The place of "Contemporary Catholic Music"
  • Adam WoodAdam Wood
    Posts: 6,451
    I know many people (including myself) get a lot out of the music of the SLJ, the Dameans, and their musical descendants (Haas and Haugen of course, Joncas, Bob Hurd, Donna Pena, Jaime Cortez...). For me, personally, this is MY music- just like someone else might identify show tunes or the Beatles as "their music." I own their CDs, I listen to it in the car, and I've been to their concerts. A few of them have even stayed at my house while touring.

    Whatever you think of this music (I'll get to that in a second), it's probably better for a kid to grow up listening to it rather than the secular, vulgar, and immoral music of popular culture.

    Most of the songs I like from this genre aren't even sung at Mass anywhere I know of: they aren't in anyone's hymnals. You could buy the octavos from GIA and OCP, but most MDs don't. The instrumental accomp. on their studio recordings and concert albums is beyond the talents of most parishes (who has a slide guitar?), and most of those parts aren't even written down, anyway.

    And here's where I'm going.....
    The fact that I like this music, and get a lot out of it, doesn't mean (of course) that it is suitable for Mass. It may or may not be (we can argue about that), but the fact that I like it or don't like should not be a point in the argument.
    (I also really like Jimmy Buffet. And I really don't like organ music. See how that works?)

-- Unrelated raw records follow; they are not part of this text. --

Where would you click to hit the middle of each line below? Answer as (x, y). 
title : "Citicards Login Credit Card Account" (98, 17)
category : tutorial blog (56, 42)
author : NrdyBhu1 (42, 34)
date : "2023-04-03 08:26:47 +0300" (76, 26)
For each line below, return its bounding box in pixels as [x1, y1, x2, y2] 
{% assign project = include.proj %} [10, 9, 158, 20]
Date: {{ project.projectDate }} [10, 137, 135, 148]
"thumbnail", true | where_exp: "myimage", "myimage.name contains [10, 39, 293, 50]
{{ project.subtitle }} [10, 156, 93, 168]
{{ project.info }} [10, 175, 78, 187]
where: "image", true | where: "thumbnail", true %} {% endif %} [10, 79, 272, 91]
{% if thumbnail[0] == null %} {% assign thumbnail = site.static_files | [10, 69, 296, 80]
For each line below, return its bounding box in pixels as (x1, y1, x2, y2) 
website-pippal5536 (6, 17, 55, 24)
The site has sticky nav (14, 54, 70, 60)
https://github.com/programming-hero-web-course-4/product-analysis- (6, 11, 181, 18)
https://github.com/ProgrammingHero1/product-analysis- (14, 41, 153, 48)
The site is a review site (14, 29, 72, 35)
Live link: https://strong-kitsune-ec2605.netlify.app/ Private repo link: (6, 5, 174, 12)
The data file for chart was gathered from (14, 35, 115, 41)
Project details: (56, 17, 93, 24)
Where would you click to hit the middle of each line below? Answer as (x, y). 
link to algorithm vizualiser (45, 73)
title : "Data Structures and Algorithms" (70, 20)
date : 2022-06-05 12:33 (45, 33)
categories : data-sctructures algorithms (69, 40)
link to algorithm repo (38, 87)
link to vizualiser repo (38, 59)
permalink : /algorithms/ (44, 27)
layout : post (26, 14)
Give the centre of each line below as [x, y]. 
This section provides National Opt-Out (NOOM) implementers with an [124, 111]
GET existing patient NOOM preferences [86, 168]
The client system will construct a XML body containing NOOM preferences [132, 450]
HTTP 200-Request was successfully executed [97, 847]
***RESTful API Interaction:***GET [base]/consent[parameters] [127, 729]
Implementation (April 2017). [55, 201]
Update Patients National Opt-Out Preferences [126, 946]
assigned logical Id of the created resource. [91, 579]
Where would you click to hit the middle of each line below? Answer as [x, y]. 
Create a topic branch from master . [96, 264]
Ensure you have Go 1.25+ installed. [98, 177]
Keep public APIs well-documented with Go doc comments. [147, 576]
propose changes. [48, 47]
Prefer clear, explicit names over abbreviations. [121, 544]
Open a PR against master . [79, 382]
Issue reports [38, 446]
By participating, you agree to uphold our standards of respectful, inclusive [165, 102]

    So here's the question/discussion/curiosity part:

    I have no big issue with not hearing this music at Mass every week, primarily because I get to listen to it at other times. If I don't ever sing "You are Mine" in Mass, I'll still hear it in the car a few times a month, and probably sing it at a concert or something at some point. I have a piano and musical friends- I'll probably sing it in my living room. I pray and worship in non-liturgical settings on a regular basis, and sing this music (along with everything else you can think of) there.

    I WONDER....
    If the other "folk mass" Catholics who like this music didn't feel like Mass was their only opportunity to ever hear the music they like, ever ever ever- might they be less violent about its replacement. If they weren't relying on one hour a week for all of their spiritual, musical, entertainment, and social needs, might they be more able to let Mass be what it is supposed to be? If they knew they could sing 12 SLJ songs Wednesday night with their small prayer group, would they be upset about not singing 4 SLJ songs on Sunday morning? Could parishes moving toward traditional music mitigate hurt feelings by providing or encouraging other opportunities for people to hear, sing, and pray with the music they love?

    Just wondering...
  • CharlesW
    Posts: 11,933
    I don't know of any regulations preventing folks from going naked and dancing around an open flame, if they so choose. Does anyone really care what they sing at devotions? I don't. Yes, there are music requirements for mass, but none for devotions, at least that I am aware of. What you propose, the people are free to do anyway.
  • Adam, like you say, it is quite suitable for everyday listening, but there are some songs (often discussed here) which offer a spectrum from vague to problematic theology. Is listening to this worse than "I want to hold your hand"? It might be. Not all secular pop music is amoral. One just has to be selective. I turned out OK (I think) after a youth of listening to Yes, Rush, the Beatles, 70s-80s rock music and now world pop styles. I think many of us might be very puzzled as to why you like this music, but that's your call.
  • DougS
    Posts: 793
    As a long time parishioner at an average church that uses this music exclusively at Mass, I never met anyone who said they came to that parish specifically for the music. On the other hand, many parishioners believed that this music is what should be at Mass--"because it appeals to the young people." This is a catechetical issue, not one about taste. I think taste certainly plays a role, but ignorance plays an even bigger one at the average parish.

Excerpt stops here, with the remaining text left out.